No, that's not it either.
We're a three-piece band this time. We shouldn't do anything we can't show in a live performance.
"I'll add... a Grand Chorus."
'Heijitsu' is a song with a simple repeating structure: Verse A -> Chorus -> Verse A -> Chorus -> Verse A -> Chorus.
I should be able to add a Grand Chorus at the very end of this.
I ring the guitar. The chords are decided.
What about the drums? Is it okay for the rhythm here to be the same as before?
Through trial and error, I make it more dynamic, more dramatic, but without becoming too over-the-top.
I record while playing the electronic drums in my room.
After the drums, it's the bass. The bassline gradually solidifies. I apply a bit of the finger-picking phrase that Sako is good at.

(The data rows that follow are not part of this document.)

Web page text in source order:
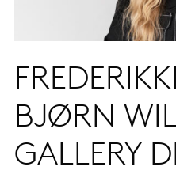
BJØRN
GALLERY
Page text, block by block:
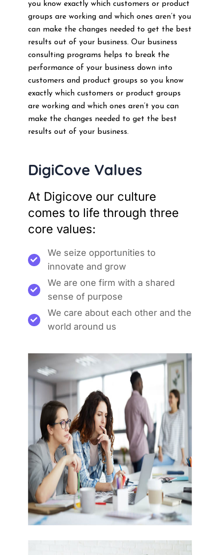
you know exactly which customers or product
groups are working and which ones aren’t you
can make the changes needed to get the best
results out of your business. Our business
consulting programs helps to break the
performance of your business down into
customers and product groups so you know
exactly which customers or product groups
are working and which ones aren’t you can
make the changes needed to get the best
results out of your business.
DigiCove Values
At Digicove our culture
comes to life through three
core values:
We seize opportunities to
innovate and grow
We are one firm with a shared
sense of purpose
We care about each other and the
world around us
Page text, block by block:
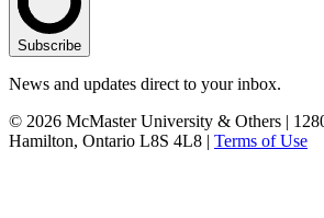
Subscribe
News and updates direct to your inbox.
© 2026 McMaster University & Others |
Hamilton, Ontario L8S 4L8 | Terms of Use
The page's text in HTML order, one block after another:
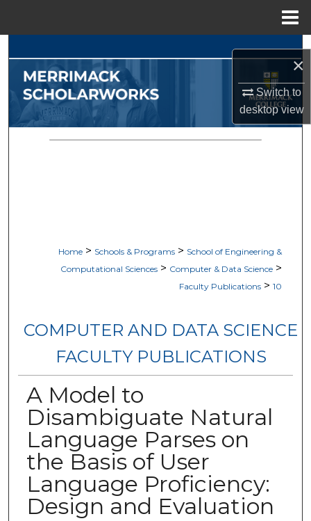
×
Switch to
desktopview
Browse Collections
My Account
Home > Schools & Programs > School of Engineering &
Computational Sciences > Computer & Data Science >
Faculty Publications > 10
COMPUTER AND DATA SCIENCE
FACULTY PUBLICATIONS
A Model to
Disambiguate Natural
Language Parses on
the Basis of User
Language Proficiency:
Design and Evaluation
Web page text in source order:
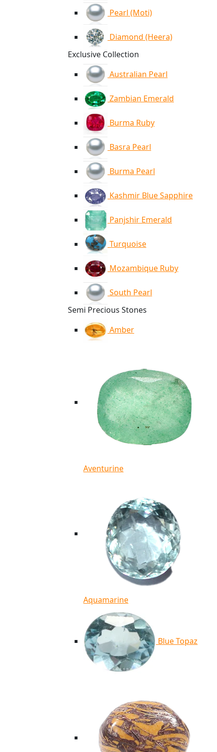
Pearl (Moti)
Diamond (Heera)
Exclusive Collection
Australian Pearl
Zambian Emerald
Burma Ruby
Basra Pearl
Burma Pearl
Kashmir Blue Sapphire
Panjshir Emerald
Turquoise
Mozambique Ruby
South Pearl
Semi Precious Stones
Amber
Aventurine
Aquamarine
Blue Topaz
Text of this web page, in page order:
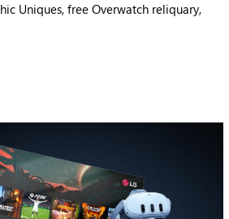
Uniques, free Overwatch reliquary,
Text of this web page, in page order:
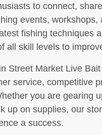
to connect,
events,
fishing techniques
all skill levels to
Street Market Live
service, competitive
you are gearing
up on supplies, our
a success.
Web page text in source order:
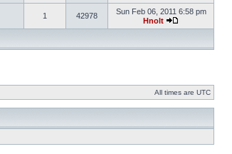
1 42978
Sun Feb 06, 2011 6:58 pm
Hnolt
All times are UTC
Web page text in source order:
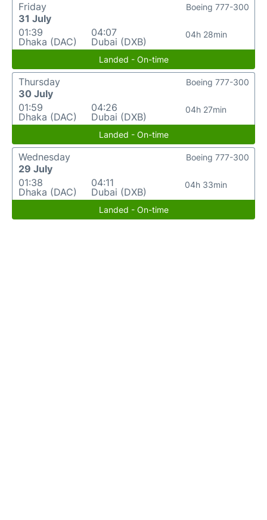
Friday
31 July
01:39
Dhaka (DAC)
04:07
Dubai (DXB)
04h 28min
Boeing 777-300
Landed - On-time
Thursday
30 July
01:59
Dhaka (DAC)
04:26
Dubai (DXB)
04h 27min
Boeing 777-300
Landed - On-time
Wednesday
29 July
01:38
Dhaka (DAC)
04:11
Dubai (DXB)
04h 33min
Boeing 777-300
Landed - On-time
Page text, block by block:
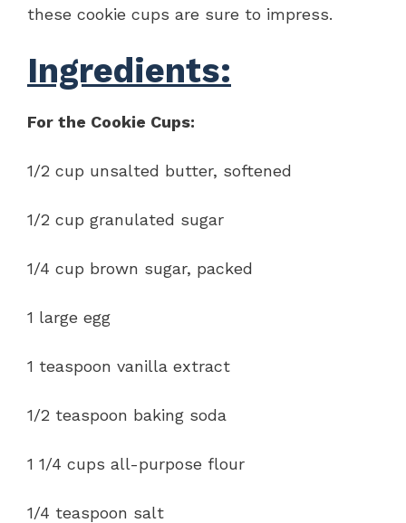
these cookie cups are sure to impress.
Ingredients:
For the Cookie Cups:
1/2 cup unsalted butter, softened
1/2 cup granulated sugar
1/4 cup brown sugar, packed
1 large egg
1 teaspoon vanilla extract
1/2 teaspoon baking soda
1 1/4 cups all-purpose flour
1/4 teaspoon salt
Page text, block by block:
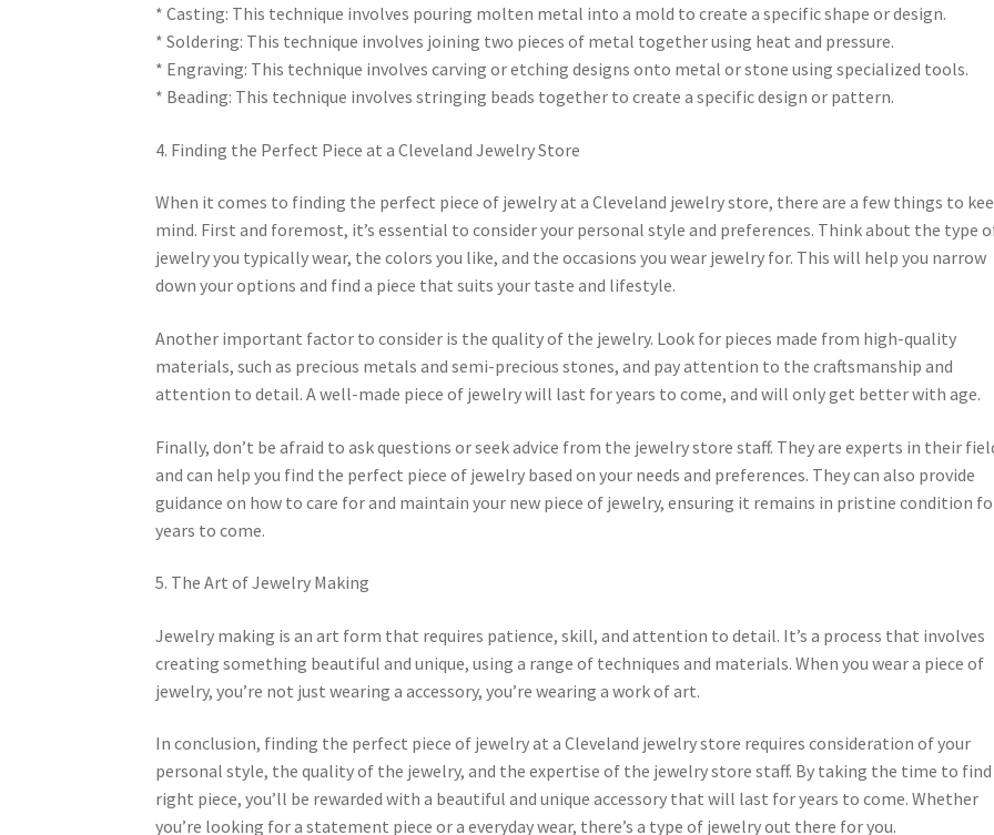
* Casting: This technique involves pouring molten metal into a mold to create a specific shape or design.
* Soldering: This technique involves joining two pieces of metal together using heat and pressure.
* Engraving: This technique involves carving or etching designs onto metal or stone using specialized tools.
* Beading: This technique involves stringing beads together to create a specific design or pattern.
4. Finding the Perfect Piece at a Cleveland Jewelry Store
When it comes to finding the perfect piece of jewelry at a Cleveland jewelry store, there are a few things to
mind. First and foremost, it’s essential to consider your personal style and preferences. Think about the type
jewelry you typically wear, the colors you like, and the occasions you wear jewelry for. This will help you narrow
down your options and find a piece that suits your taste and lifestyle.
Another important factor to consider is the quality of the jewelry. Look for pieces made from high-quality
materials, such as precious metals and semi-precious stones, and pay attention to the craftsmanship and
attention to detail. A well-made piece of jewelry will last for years to come, and will only get better with age.
Finally, don’t be afraid to ask questions or seek advice from the jewelry store staff. They are experts in their
and can help you find the perfect piece of jewelry based on your needs and preferences. They can also provide
guidance on how to care for and maintain your new piece of jewelry, ensuring it remains in pristine condition
years to come.
5. The Art of Jewelry Making
Jewelry making is an art form that requires patience, skill, and attention to detail. It’s a process that involves
creating something beautiful and unique, using a range of techniques and materials. When you wear a piece of
jewelry, you’re not just wearing a accessory, you’re wearing a work of art.
In conclusion, finding the perfect piece of jewelry at a Cleveland jewelry store requires consideration of your
personal style, the quality of the jewelry, and the expertise of the jewelry store staff. By taking the time to
right piece, you’ll be rewarded with a beautiful and unique accessory that will last for years to come. Whether
you’re looking for a statement piece or a everyday wear, there’s a type of jewelry out there for you.
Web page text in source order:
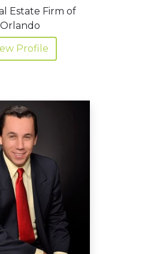
Estate Firm of
Orlando
Profile
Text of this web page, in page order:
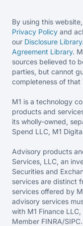
By using this
Privacy Policy and
our Disclosure Library
Agreement Library.
sources believed to
parties, but cannot
completeness of that
M1 is a technology
products and
its wholly-owned,
Spend LLC, M1
Advisory products
Services, LLC, an
Securities and
services are distinct
services offered by
advisory services
with M1 Finance
Member FINRA/
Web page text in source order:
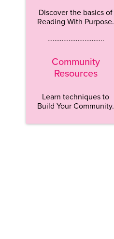
Discover the basics of
Reading With Purpose.
…………………………..
Community
Resources
Learn techniques to
Build Your Community.
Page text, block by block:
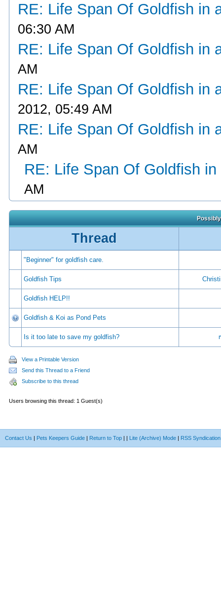
RE: Life Span Of Goldfish in
06:30 AM
RE: Life Span Of Goldfish in
AM
RE: Life Span Of Goldfish in
2012, 05:49 AM
RE: Life Span Of Goldfish in
AM
RE: Life Span Of Goldfish in
AM
Thread
"Beginner" for goldfish care.
Goldfish Tips
Goldfish HELP!!
Goldfish & Koi as Pond Pets
Is it too late to save my goldfish?
View a Printable Version
Send this Thread to a Friend
Subscribe to this thread
Users browsing this thread: 1 Guest(s)
Contact Us | Pets Keepers Guide | Return to Top | | Lite (Archive) Mode | RSS Syndication
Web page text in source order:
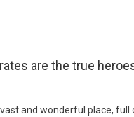
are the true
and wonderful place, full
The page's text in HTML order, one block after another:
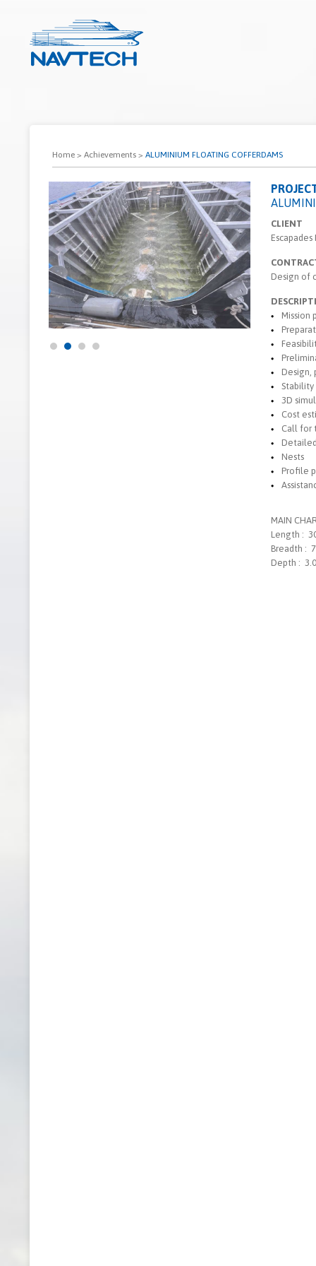
Home > Achievements > ALUMINIUM FLOATING COFFERDAMS
CLIENT
Design of
Mission
Design,
Stability
3D
Cost
Call for
Nests
Profile
MAIN
Length :
Breadth :
Depth :
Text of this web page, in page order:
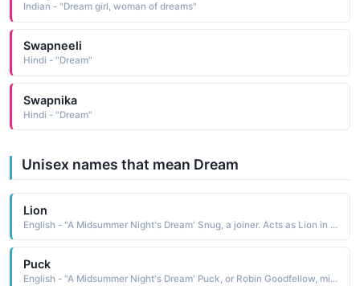
Indian - "Dream girl, woman of dreams"
Swapneeli
Hindi - "Dream"
Swapnika
Hindi - "Dream"
Unisex names that mean Dream
Lion
English - "A Midsummer Night's Dream' Snug, a joiner. Acts as Lion in the play within the play."
Puck
English - "A Midsummer Night's Dream' Puck, or Robin Goodfellow, mischievous fairy."
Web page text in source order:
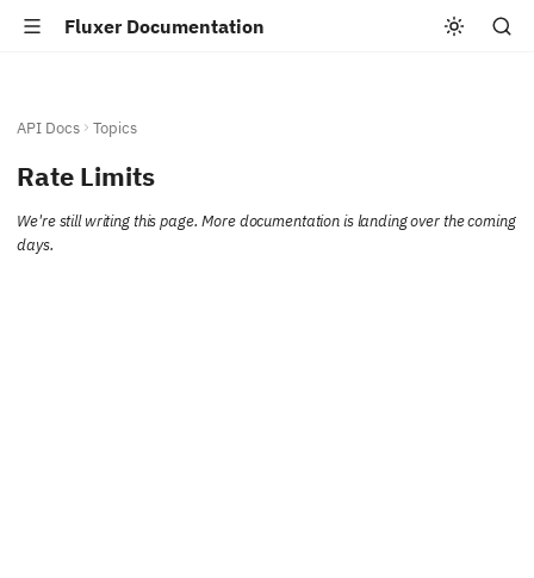
Fluxer Documentation
API Docs Topics
Rate Limits
We're still writing this page. More documentation is landing over the coming
days.
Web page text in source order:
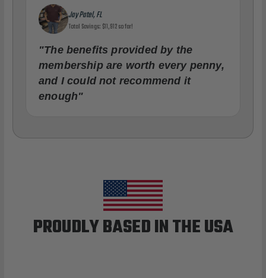
Jay Patel, FL
Total Savings: $11,912 so far!
"The benefits provided by the
membership are worth every penny,
and I could not recommend it
enough"
PROUDLY BASED IN THE USA
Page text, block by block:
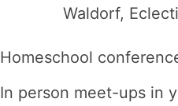
Waldorf,
Homeschool
In person meet-ups in
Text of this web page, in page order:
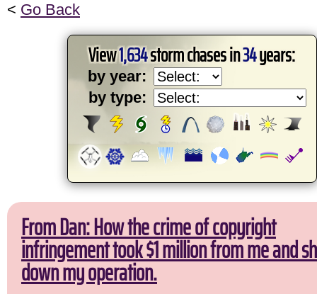
< Go Back
View1,634storm chases in34years:
by year:
by type:
From Dan: How the crime of copyright
infringement took $1 million from me and
down my operation.
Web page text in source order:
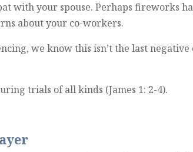
with your spouse. Perhaps fireworks
about your co-workers.
we know this isn’t the last
trials of all kinds (James 1: 2-4).
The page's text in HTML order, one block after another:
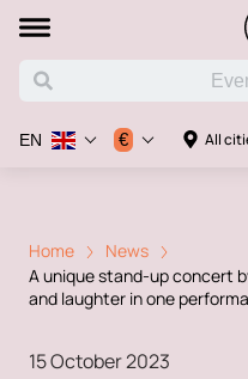
All
EN €
Home
News
A unique stand-up concert
and laughter in one
15 October 2023
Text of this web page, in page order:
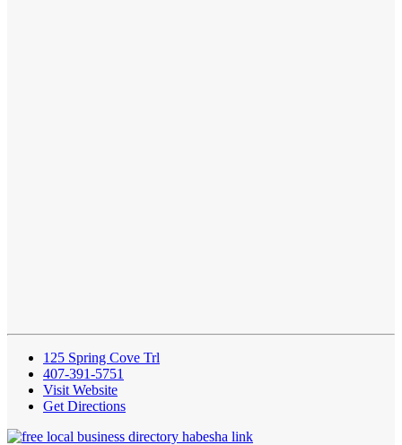
125 Spring Cove Trl
407-391-5751
Visit Website
Get Directions
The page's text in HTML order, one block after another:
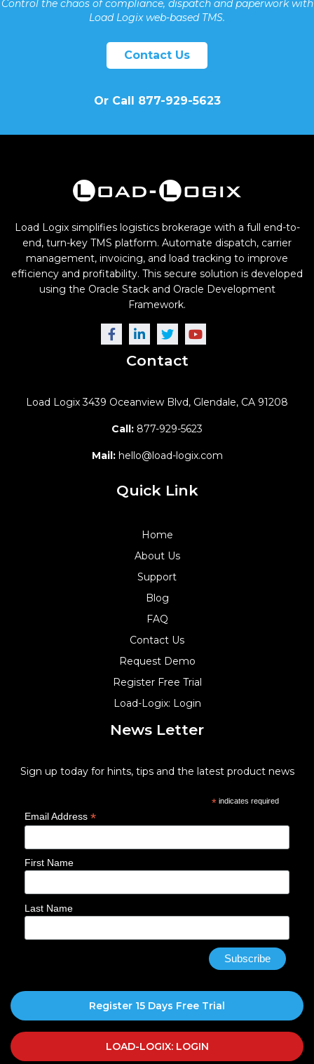
Control the chaos of compliance, dispatch and paperwork with
Load Logix web-based TMS.
Contact Us
Or Call 877-929-5623
Load Logix simplifies logistics brokerage with a full end-to-
end, turn-key TMS platform. Automate dispatch, carrier
management, invoicing, and load tracking to improve
efficiency and profitability. This secure solution is developed
using the Oracle Stack and Oracle Development
Framework.
Contact
Load Logix3439 Oceanview Blvd, Glendale, CA 91208
Call: 877-929-5623
Mail:hello@load-logix.com
Quick Link
Home
About Us
Support
Blog
FAQ
Contact Us
Request Demo
Register Free Trial
Load-Logix: Login
News Letter
Sign up today for hints, tips and the latest product news
*indicates required
Email Address *
First Name
Last Name
Register 15 Days Free Trial
LOAD-LOGIX: LOGIN
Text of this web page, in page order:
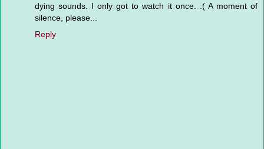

I input the melody with the keyboard. Conscious of Ichikawa-san's vocal range and the pitch where it's easiest for emotions to ride, I carefully weave the notes one by one, making sure they don't sound mechanical.
By the time I finished inserting the new Grand Chorus into the original sound source, the sky was beginning to turn white.
I should have arrived home around 8 PM, so it seems it finally took about eight hours.
I exported the audio data and sent the URL to the 'Project amane-sama' upload folder.
In that moment, I felt a sudden, sharp hunger.
Taking off my headphones and looking at the entrance to the room, I saw curry on a tray and a small scrap of paper.
'Stupid shut-in Takkun. Yuzu.'
Seeing that scrap of paper, I gave a wry smile.
"I'm a loner, but I'm not a shut-in."
After muttering that, I corrected myself.
"...I'm not a loner anymore, either."